Ultimo aggiornamento: giugno 2026.
Il codice IVA N2.2 si usa nelle fatture elettroniche per operazioni non soggette a IVA “altri casi” (fuori campo IVA per mancanza di presupposto o per regimi come il forfettario) e può richiedere il bollo.
- N2.2 indica “operazioni non soggette – altri casi” nel tracciato FatturaPA.
- Va usato con AliquotaIVA 0.00 e, se dovuto, con bollo virtuale.
- È diverso da N2.1 (non territoriali), N3.x (non imponibili) e N4 (esenti).
Che cos’è il codice IVA N2.2 e quando si usa davvero
N2.2 è un codice “natura” del tracciato FatturaPA. Serve quando l’operazione è fuori dal campo IVA, ma non per motivi di territorialità. In parole semplici: non c’è IVA perché manca un presupposto o per un regime speciale.
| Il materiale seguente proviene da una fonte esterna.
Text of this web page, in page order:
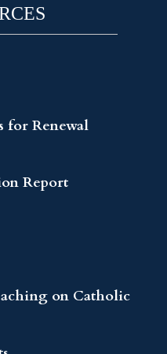
for Renewal
Report
on Catholic
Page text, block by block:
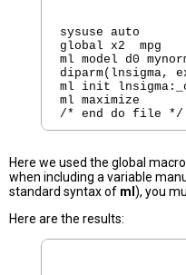
sysuse auto
global x2  mpg
ml model d0
diparm(lnsigma,
ml init
ml maximize
Here we used the global macro
when including a variable
standard syntax of ml ), you
Here are the results:
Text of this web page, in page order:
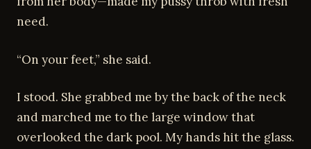
need.
“On your feet,” she said.
I stood. She grabbed me by the back of the neck
and marched me to the large window that
overlooked the dark pool. My hands hit the glass.
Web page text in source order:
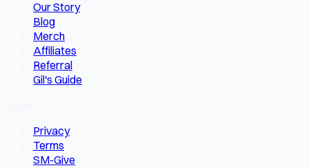
Our Story
Blog
Merch
Affiliates
Referral
Gil's Guide
Privacy
Terms
SM-Give
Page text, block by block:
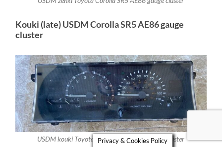
Kouki (late) USDM Corolla SR5 AE86 gauge
cluster
USDM kouki Toyota Corolla SR5 AE86 gauge cluster
Privacy & Cookies Policy
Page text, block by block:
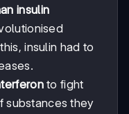
insulin
insulin had to
to fight
substances they
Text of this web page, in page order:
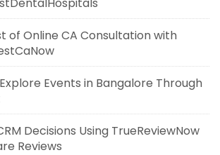
of Online CA Consultation with
Events in Bangalore Through
Decisions Using TrueReviewNow
Reviews
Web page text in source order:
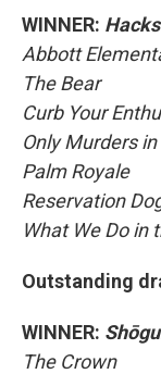
WINNER: Hacks
Abbott
The Bear
Curb Your
Only Murders
Palm Royale
Reservation
What We Do in
Outstanding
WINNER:
The Crown
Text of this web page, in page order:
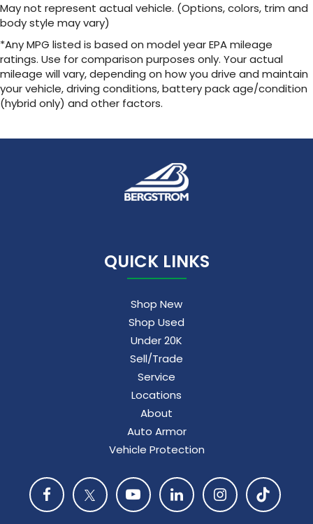
May not represent actual vehicle. (Options, colors, trim and
body style may vary)
*Any MPG listed is based on model year EPA mileage
ratings. Use for comparison purposes only. Your actual
mileage will vary, depending on how you drive and maintain
your vehicle, driving conditions, battery pack age/condition
(hybrid only) and other factors.
QUICK LINKS
Shop New
Shop Used
Under 20K
Sell/Trade
Service
Locations
About
Auto Armor
Vehicle Protection
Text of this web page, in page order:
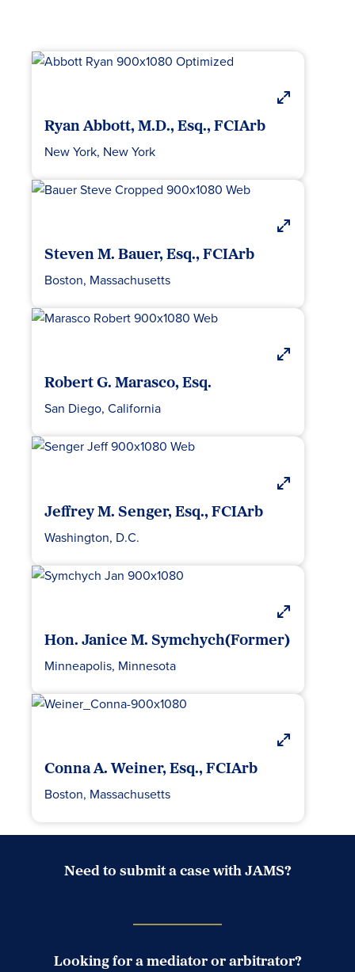
Ryan Abbott, M.D., Esq., FCIArb
New York, New York
Steven M. Bauer, Esq., FCIArb
Boston, Massachusetts
Robert G. Marasco, Esq.
San Diego, California
Jeffrey M. Senger, Esq., FCIArb
Washington, D.C.
Hon. Janice M. Symchych(Former)
Minneapolis, Minnesota
Conna A. Weiner, Esq., FCIArb
Boston, Massachusetts
Need to submit a case with JAMS?
Looking for a mediator or arbitrator?
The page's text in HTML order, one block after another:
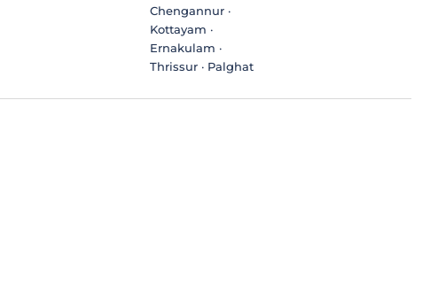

Casi tipici di uso corretto di N2.2
– Regime forfettario: chi fattura in regime forfettario non addebita IVA per legge. Qui N2.2 è la scelta corretta. Indica “operazione non soggetta, altri casi”. Base normativa: Legge 190/2014, commi 54-89, come modificata; indirizzi Agenzia delle Entrate per FatturaPA.
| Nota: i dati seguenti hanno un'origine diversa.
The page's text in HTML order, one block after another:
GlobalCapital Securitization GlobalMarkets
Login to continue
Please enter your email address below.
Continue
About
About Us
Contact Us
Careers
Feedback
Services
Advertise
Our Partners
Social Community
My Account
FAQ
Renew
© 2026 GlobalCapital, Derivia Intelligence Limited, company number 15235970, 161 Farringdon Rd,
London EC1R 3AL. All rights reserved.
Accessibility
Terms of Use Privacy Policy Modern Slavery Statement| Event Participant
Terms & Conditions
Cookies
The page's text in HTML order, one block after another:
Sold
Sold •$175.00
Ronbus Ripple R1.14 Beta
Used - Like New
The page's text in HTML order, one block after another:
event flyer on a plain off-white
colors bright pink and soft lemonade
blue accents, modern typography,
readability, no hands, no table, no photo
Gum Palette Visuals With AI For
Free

– Regime di vantaggio (ex “minimi”): analogia al forfettario. Anche qui non si addebita IVA. N2.2 è coerente.
– Operazioni fuori campo per mancanza di presupposto oggettivo o soggettivo: ad esempio, somme che non remunerano cessioni di beni o prestazioni di servizi (indennizzi puri, contributi non corrispettivi, alcune cessioni fuori dal perimetro dell’IVA). Riferimenti: articoli 1-5 del DPR 633/1972.
Quando N2.2 è sbagliato (e cosa usare al suo posto)
– Operazioni non territoriali in Italia: se il motivo è la territorialità (articoli da 7 a 7-septies del DPR 633/1972), usa N2.1, non N2.2.
– Operazioni non imponibili: esportazioni, cessioni intracomunitarie, San Marino, dichiarazioni d’intento, ecc. Qui servono i codici N3.x (N3.1, N3.2, N3.3, N3.4, N3.5, N3.6). Base: articoli 8, 8-bis, 9 del DPR 633/1972 e norme collegate.
– Operazioni esenti: prestazioni sanitarie, locazioni esenti, servizi finanziari esenti e simili vanno con N4. Base: articolo 10 del DPR 633/1972.
– Reverse charge: usa i codici N6.x. Base: articolo 17 del DPR 633/1972 e casistiche specifiche.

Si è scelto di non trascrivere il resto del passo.